[Stored data]
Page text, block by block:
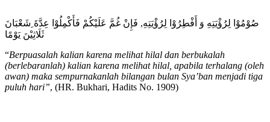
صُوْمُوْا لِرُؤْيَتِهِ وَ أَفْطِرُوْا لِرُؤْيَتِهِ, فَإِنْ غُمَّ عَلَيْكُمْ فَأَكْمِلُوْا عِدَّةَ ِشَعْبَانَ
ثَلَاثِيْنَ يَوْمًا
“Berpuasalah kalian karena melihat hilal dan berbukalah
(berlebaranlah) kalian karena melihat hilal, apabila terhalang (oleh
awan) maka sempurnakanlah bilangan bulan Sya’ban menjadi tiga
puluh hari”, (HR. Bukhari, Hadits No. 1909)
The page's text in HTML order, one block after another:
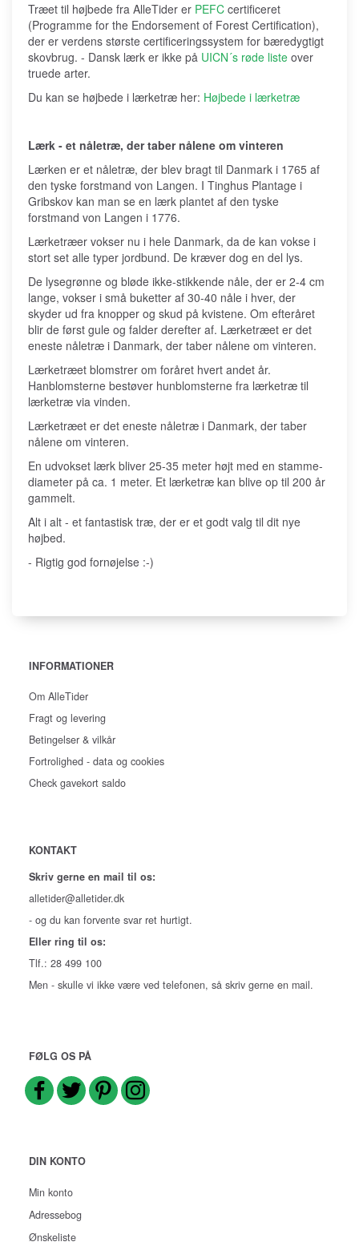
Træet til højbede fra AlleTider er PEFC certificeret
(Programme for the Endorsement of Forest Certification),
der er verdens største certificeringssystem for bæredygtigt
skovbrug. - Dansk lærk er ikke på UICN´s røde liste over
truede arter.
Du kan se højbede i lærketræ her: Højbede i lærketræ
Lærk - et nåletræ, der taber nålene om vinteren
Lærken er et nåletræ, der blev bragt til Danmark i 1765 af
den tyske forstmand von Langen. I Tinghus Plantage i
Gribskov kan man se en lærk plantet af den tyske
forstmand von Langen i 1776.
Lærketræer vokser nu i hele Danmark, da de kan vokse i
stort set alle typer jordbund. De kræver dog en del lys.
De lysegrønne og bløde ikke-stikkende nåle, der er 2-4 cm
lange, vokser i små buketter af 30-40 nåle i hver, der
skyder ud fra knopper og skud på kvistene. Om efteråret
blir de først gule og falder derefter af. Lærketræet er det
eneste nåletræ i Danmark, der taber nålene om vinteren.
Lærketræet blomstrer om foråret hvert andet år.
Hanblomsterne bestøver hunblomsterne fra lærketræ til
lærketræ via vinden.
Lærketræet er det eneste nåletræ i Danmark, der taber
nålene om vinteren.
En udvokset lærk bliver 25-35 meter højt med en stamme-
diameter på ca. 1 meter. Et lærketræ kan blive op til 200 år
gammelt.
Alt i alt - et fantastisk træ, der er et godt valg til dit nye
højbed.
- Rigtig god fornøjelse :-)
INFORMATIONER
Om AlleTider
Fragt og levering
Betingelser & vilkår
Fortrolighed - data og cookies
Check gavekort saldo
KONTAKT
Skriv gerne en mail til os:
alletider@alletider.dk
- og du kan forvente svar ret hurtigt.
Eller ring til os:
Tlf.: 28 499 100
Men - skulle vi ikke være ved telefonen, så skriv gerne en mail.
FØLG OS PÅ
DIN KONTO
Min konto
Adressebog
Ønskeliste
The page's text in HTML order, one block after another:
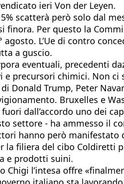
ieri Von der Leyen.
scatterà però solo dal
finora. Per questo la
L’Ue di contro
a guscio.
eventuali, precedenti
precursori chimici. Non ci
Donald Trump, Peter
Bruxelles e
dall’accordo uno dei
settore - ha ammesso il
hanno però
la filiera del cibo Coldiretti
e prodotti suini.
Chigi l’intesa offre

--

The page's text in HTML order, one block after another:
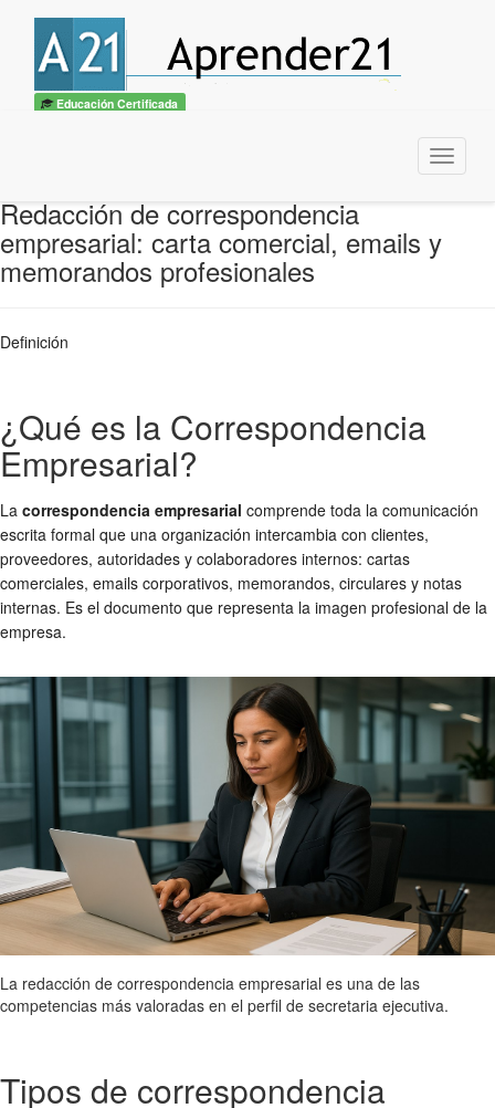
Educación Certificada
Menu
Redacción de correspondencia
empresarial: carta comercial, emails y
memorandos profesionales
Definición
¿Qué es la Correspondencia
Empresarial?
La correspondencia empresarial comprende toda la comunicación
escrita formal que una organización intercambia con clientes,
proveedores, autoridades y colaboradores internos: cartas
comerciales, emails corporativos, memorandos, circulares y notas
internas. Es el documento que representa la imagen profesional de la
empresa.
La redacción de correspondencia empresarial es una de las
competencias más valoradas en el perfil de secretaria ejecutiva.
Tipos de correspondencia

→ **EXERCISE**
Which lines above include the word "hilal"? Pick them out and copy them.

→ **RESULT BELOW**
“Berpuasalah kalian karena melihat hilal dan berbukalah
(berlebaranlah) kalian karena melihat hilal, apabila terhalang (oleh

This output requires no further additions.